思路:吧數組分成sqrt(n)塊 當給出更新的長度大於sqrt(n)時我們去樹狀數組暴力更新每個點,小於時,我們讓lazy[x]+=y表示下標x的倍數的位置每個都+=y,詢問時先算樹狀數組的區間,然後再看lazy是否有過標記,ans+=(10/2-3/2)*lazy【2】意思是【3——10】這個區間2的倍數的個數所給出的貢獻。
#include <cstdio>
#include <cstring>
#include <algorithm>
#include <set>
#include<iostream>
#include<vector>
#include<bits/stdc++.h>
using namespace std;
typedef long long ll;
#define SIS std::ios::sync_with_stdio(false)

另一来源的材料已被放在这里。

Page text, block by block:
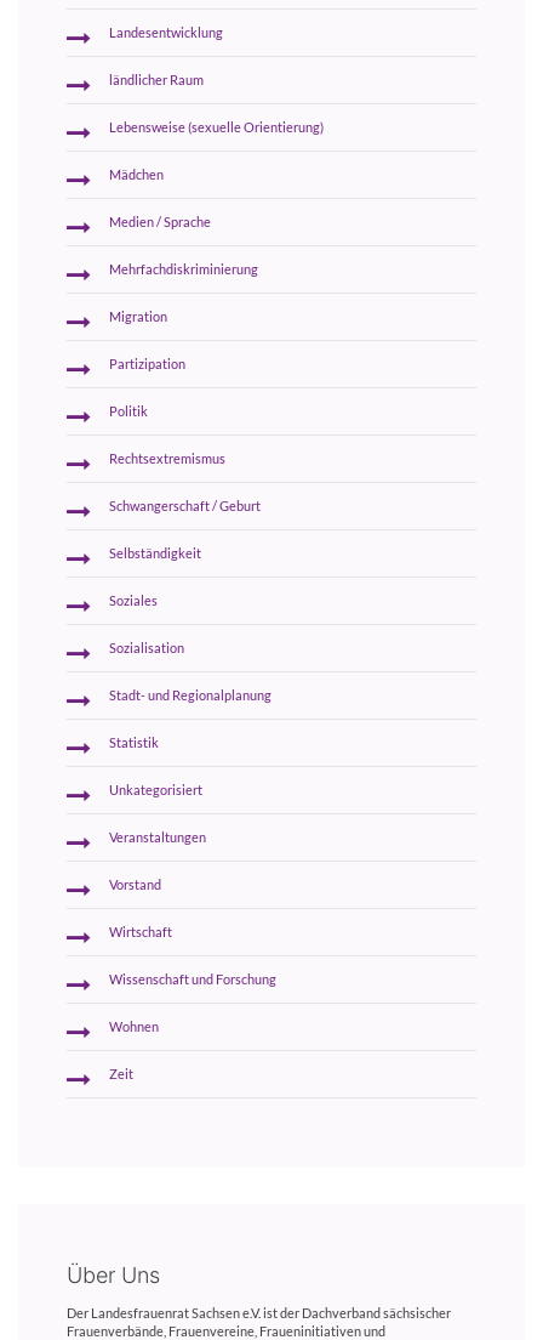
Landesentwicklung
ländlicher Raum
Lebensweise (sexuelle Orientierung)
Mädchen
Medien / Sprache
Mehrfachdiskriminierung
Migration
Partizipation
Politik
Rechtsextremismus
Schwangerschaft / Geburt
Selbständigkeit
Soziales
Sozialisation
Stadt- und Regionalplanung
Statistik
Unkategorisiert
Veranstaltungen
Vorstand
Wirtschaft
Wissenschaft und Forschung
Wohnen
Zeit
Über Uns
Der Landesfrauenrat Sachsen e.V. ist der Dachverband sächsischer
Frauenverbände, Frauenvereine, Fraueninitiativen und

#define space putchar(' ')
#define enter putchar('\n')
#define lson root<<1
#define rson root<<1|1
typedef pair<int,int> PII;
const int mod=1e4+7;
const int N=2e5+10;
const int inf=0x7f7f7f7f;
ll gcd(ll a,ll b)
{
return b==0?a:gcd(b,a%b);
}
ll lcm(ll a,ll b)
{
return a*(b/gcd(a,b));
}
template <class T>
void read(T &x)
{
char c;
bool op = 0;
while(c = getchar(), c < '0' || c > '9')
if(c == '-')
op = 1;
x = c - '0';
while(c = getchar(), c >= '0' && c <= '9')
x = x * 10 + c - '0';
if(op)
x = -x;
}
template <class T>
void write(T x)
{
if(x < 0)
x = -x, putchar('-');
if(x >= 10)
write(x / 10);
putchar('0' + x % 10);
}
int block;
ll a[N],lazy[N];
int n,m;
int lowbit(int x)
{
return x&-x;
}
void update(int x,int k)
{
while(x<=n)
{
a[x]+=k;
x+=lowbit(x);
}
}
ll query(int x)
{
ll ans=0;
while(x>0)
{
ans+=a[x];
x-=lowbit(x);
}
return ans;
}
int main()
{
SIS;
cin>>n>>m;
block=sqrt(n);
while(m--)
{
int op,x,y;
cin>>op>>x>>y;
if(op==1)
{
if(x<=block){
lazy[x]+=y;
}else{
for(int i=x;i<=n;i+=x)
update(i,y);
}
}
else
{
ll ans=query(y)-query(x-1);
for(int i=1;i<=block;i++)
ans+=(y/i-(x-1)/i)*lazy[i];
cout<<ans<<endl;
}
}
return 0;
}